Data validation methods and techniques
Proactive data validation means embracing the right tools and testing processes at each stage of the data pipeline:
- In the client with tools like Amplitude to leverage type safety, unit testing, and A/B testing.
- In the pipeline with tools like Amplitude, Segment Protocols and Snowplow’s open-source schema repo Iglu for schema validation, as well as other tools for integration and component testing, freshness testing, and distributional tests.
- In the warehouse with tools like dbt, Dataform, and Great Expectations to leverage schematization, security testing, relationship testing, freshness and distribution testing, and range and type checking.
When data teams actively maintain and enforce proactive data validation measures, they can ensure that the data collected is useful, clear, and clean and that all data shareholders understand how to keep it that way.

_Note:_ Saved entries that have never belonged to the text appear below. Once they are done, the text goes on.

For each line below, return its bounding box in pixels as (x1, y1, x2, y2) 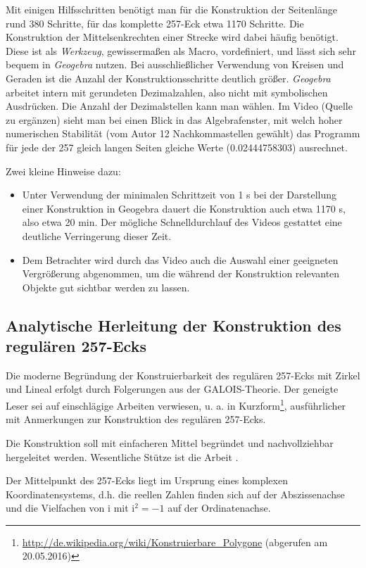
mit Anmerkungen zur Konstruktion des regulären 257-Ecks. (6, 412, 266, 427)
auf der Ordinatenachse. (168, 500, 271, 515)
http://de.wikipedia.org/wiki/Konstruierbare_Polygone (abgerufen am (22, 534, 328, 549)
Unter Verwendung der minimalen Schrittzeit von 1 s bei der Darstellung (22, 187, 337, 202)
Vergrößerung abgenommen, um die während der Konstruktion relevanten (22, 266, 340, 281)
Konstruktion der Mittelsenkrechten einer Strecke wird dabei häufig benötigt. (6, 30, 339, 44)
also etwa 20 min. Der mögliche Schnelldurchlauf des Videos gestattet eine (22, 215, 342, 229)
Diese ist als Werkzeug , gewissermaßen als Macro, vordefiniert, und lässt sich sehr (6, 43, 356, 58)
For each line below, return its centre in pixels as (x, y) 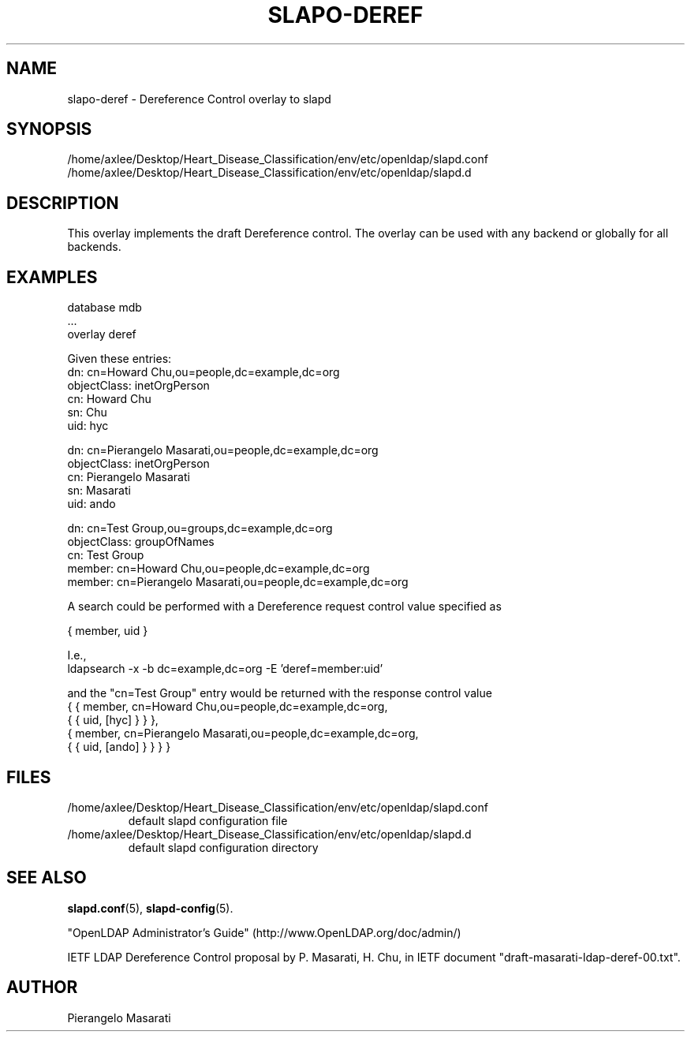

Furthermore, challenges around data collection, process, and testing techniques can be difficult to overcome alone, so it’s important that leads break down organizational silos between data teams and engineering teams.
How to change data validation for analytics for the better
The first step toward functional data validation practices for analytics is recognizing that data is a team sport that requires investment from data shareholders at every level, whether it’s you, as the data lead, or your individual engineer implementing lines of tracking code.
Everyone in the organization benefits from good data collection and data validation, from the client to the warehouse.
To drive this, you need three things:
- Top-down direction from data leads and company leadership that establishes processes for maintaining and using data across the business
- Data evangelism at all layers of the company so that each team understands how data helps them do their work better, and how regular testing supports this
- Workflows and tools to govern your data well, whether this is an internal tool, a mix of tools like Segment Protocols or Snowplow and dbt, or even better, built-in your Analytics platform such as Amplitude. Throughout each of these steps, it’s also important that data leads share wins and progress toward great data early and often. This transparency will not only help data consumers see how they can use data better but also help data producers (e.g., your engineers doing your testing) see the fruits of their labor. It’s a win-win.
Overcome your data validation woes
Data validation is difficult for data teams because the data consumers can’t control implementation, the data producers don’t understand why the implementation matters and piecemeal validation techniques leave everyone reacting to bad data rather than preventing it. But it doesn’t have to be that way.
Data teams (and the engineers who support them) can overcome data quality issues by working together, embracing the cross-functional benefits of good data, and utilizing the great tools out there that make data management and testing easier.